# Who would like to discuss Herd shares?



## Southern by choice (Jan 14, 2019)

I thought it would be a good opportunity to talk about herd shares.
Some points of discussion could be-
~Are you involved in a herd share
~What is a herd share 
~advantages/disadvantages
~legal / illegal in your state
~pros/cons
~things to think about when considering 

Please add to the list.

We have a really good group of people here and I would love to see more discussions and interaction.
I thought this would be a good topic, hope you all agree and will join in.


----------



## Southern by choice (Jan 14, 2019)

I should have added, I don't know much about them so this will be a great learning experience for me as well!


----------



## frustratedearthmother (Jan 15, 2019)

Following...


----------



## greybeard (Jan 15, 2019)

add to the list:

Is it or is it not just a method of circumventing regs re the selling of raw milk or other regulated products?
Which of the contracted  members has the liability should something 'go wrong'?
Are the herdshare share contracts actually binding or even legal?
USDA & FDA apparently have issued their own set of guidance on this. How do they view and react to what regs a state enacts?


----------



## Southern by choice (Jan 15, 2019)

@greybeard  -spot on. These are the things I think about as well.


----------



## Mike CHS (Jan 15, 2019)

It may be hard to separate laws because each state is so different.  I also don't know enough about how USDA interacts with the state Dept of Agriculture.

Tennessee legalized the "herd share" act in 2009 that refers to cows but goes on to include all hoofed animals.
The law reads in part:

T*here are only 2 ways to legally obtain raw milk in the state of Tennessee right now. Here they are below.*

*It is legal for farmers to sell raw milk FOR PET CONSUMPTION only.
It must be labeled as such.*
*It is legal to obtain fresh raw milk through share programs. either cow
shares, herd shares, or farm shares. *
*I can sell meat shares or even individual cuts by getting the Ag Dept to certify our handling area which we will do soon.*


----------



## Southern by choice (Jan 15, 2019)

Mike CHS said:


> It may be hard to separate laws because each state is so different.  I also don't know enough about how USDA interacts with the state Dept of Agriculture.
> 
> Tennessee legalized the "herd share" act in 2009 that refers to cows but goes on to include all hoofed animals.
> The law reads in part:
> ...



Yes, that aspect will be difficult.  

I do think laying thoughts out and seeing things from different perspectives will be beneficial.
I also don't believe we will all agree on the subject but can still be really thought provoking and civil! 
I love learning new things and sharing info, should be fun.


----------



## Mini Horses (Jan 15, 2019)

Mike CHS said:


> T*here are only 2 ways to legally obtain raw milk in the state of Tennessee right now. Here they are below.*
> 
> *It is legal for farmers to sell raw milk FOR PET CONSUMPTION only.
> It must be labeled as such.*
> ...



VA is almost identical.   Pet or craft use, labeled, ok.  If a herd share, you are a part owner & using "own" milk.   The farmer is paid to "board and care for" your share of the animals.

Yes, it is a way to   "_just a method of circumventing regs re the selling of raw milk or other regulated products?"  as GB states.  _
The alternative is a dairy, licensed, inspections & huge expense for simply fresh but, pasteurized milk.  Not raw.

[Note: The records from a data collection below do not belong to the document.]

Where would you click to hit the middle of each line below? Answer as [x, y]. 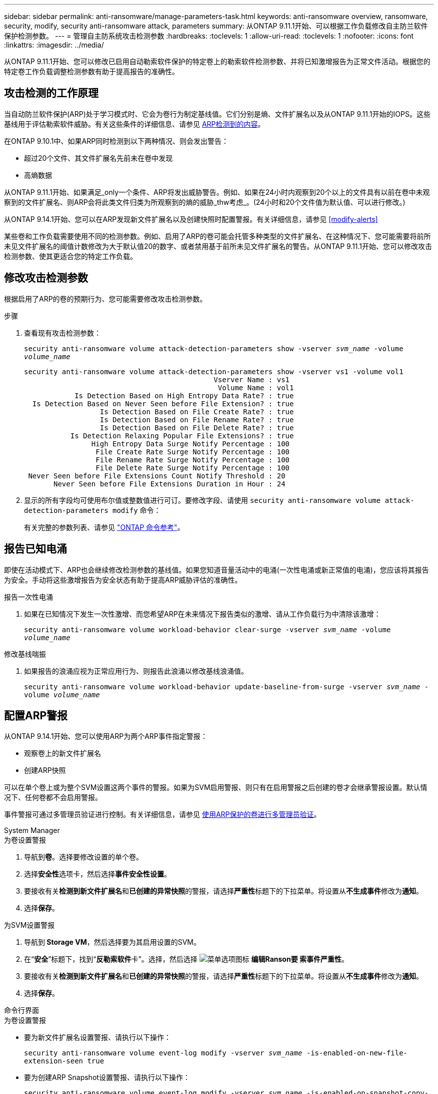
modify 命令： [137, 510]
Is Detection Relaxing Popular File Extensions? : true [182, 436]
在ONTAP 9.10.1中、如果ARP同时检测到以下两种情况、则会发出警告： [116, 141]
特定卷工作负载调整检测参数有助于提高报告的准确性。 [91, 71]
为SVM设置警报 [29, 925]
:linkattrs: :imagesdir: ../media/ [54, 45]
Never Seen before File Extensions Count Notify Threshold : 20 [157, 476]
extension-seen [54, 1061]

There are 4 or 5 cow share herds within 50 miles of me, doing ok.  There used to be a goat herd but, the lady stopped because she got tired of milking "so many".  So cut down slowly and is now down to 2 does & a buck for home use.  Had done this for almost 7 years.

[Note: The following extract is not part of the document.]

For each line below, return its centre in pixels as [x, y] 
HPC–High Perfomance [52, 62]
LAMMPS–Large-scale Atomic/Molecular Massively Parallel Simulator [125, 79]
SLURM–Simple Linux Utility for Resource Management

The contracts can be upheld in court if properly written.  After all, you are selling an interest in your animals.  The co-owners do not have the responsibility of care and receive a share "their interest" of the milk produced.  Contracts I've seen state the co-owner buys into the herd (generally a nominal fee $25-100 per share, depending on type animal) caregiver farm handles all breeding, keeps all off spring, has no responsibility to co-owner for any losses of animals and has cost of all care, vet, housing, etc.   The "co-owner share" is a silent partner who pays a monthly fee for board and receives a specified portion of milk per share....agreeing that some months no milk may be produced and fee still due. Generally a limit to how much time can lapse with no milk.   MOST farms stagger breeding so that milk is available all year.  Contracts are not transferrable by co-owner but, can be cancelled in writing.  These are generalizations of those I have read.  As an "owner" you can use the milk raw without legal issues, you are not buying it.

The farms have their own methods for owners getting their milk -- pick up, delivery (for a fee, generally to a location where several will pick up.  Often this is an owner, who receives and holds for them.  A network.)  Some groups take turns to drive to the farm for several, etc.  I calculated the income from some cows (per contracted price & aver gallons per day +/-) and those gals brought in an at least $900 per mo each.

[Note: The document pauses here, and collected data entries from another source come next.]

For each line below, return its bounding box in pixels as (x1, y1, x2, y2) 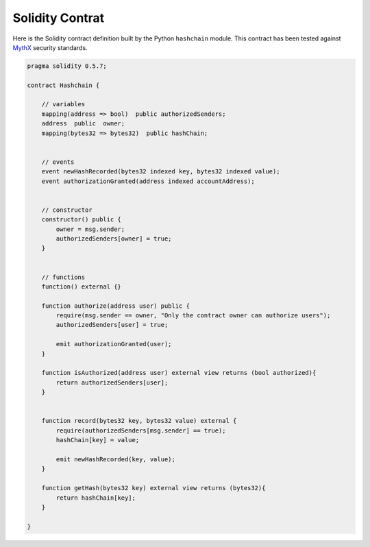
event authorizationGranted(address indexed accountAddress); (41, 177, 255, 185)
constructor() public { (41, 216, 121, 223)
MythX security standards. (12, 43, 88, 51)
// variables (41, 100, 86, 108)
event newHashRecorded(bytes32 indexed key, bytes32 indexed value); (41, 168, 280, 175)
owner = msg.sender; (56, 225, 125, 233)
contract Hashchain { (27, 81, 100, 89)
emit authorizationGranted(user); (56, 340, 172, 348)

Often the caretaker farm also sells other items … eggs, chickens, veggies, hay, etc.

In VA the officials rarely "bother" these share farms, unless there is something along the lines of neglect or abuse claims to them.   In other words, the share herds are tolerated.


----------



## greybeard (Jan 15, 2019)

Mini Horses said:


> The contracts can be upheld in court if properly written. After all, you are selling an interest in your animals. The co-owners do not have the responsibility of care and receive a share "their interest" of the milk produced. Contracts I've seen state the co-owner buys into the herd (generally a nominal fee $25-100 per share, depending on type animal) caregiver farm handles all breeding, keeps all off spring, has no responsibility to co-owner for any losses of animals and has cost of all care, vet, housing, etc. The "co-owner share" is a silent partner who pays a monthly fee for board and receives a specified portion of milk per share....agreeing that some months no milk may be produced and fee still due. Generally a limit to how much time can lapse with no milk. MOST farms stagger breeding so that milk is available all year. Contracts are not transferrable by co-owner but, can be cancelled in writing. These are generalizations of those I have read. As an "owner" you can use the milk raw without legal issues, you are not buying it


I'm very much in favor of any farmer being able to drink milk from his/her own stock or use any product of his own in any way they wish. Heck,if one of them wants to harvest and ingest SRM from cattle,that's on them as well.

But questions abound..
Exactly, what is it you are purchasing when you purchase a share? (be specific please) 
Do you have an example of one of these contracts?
What constitutes 1 "share"?
If someone gets sick from the raw milk or dies from it, who is financially liable?
How does one know for sure, that it is 'their' share they received and not someone else's?  (It's important regarding the liability question) 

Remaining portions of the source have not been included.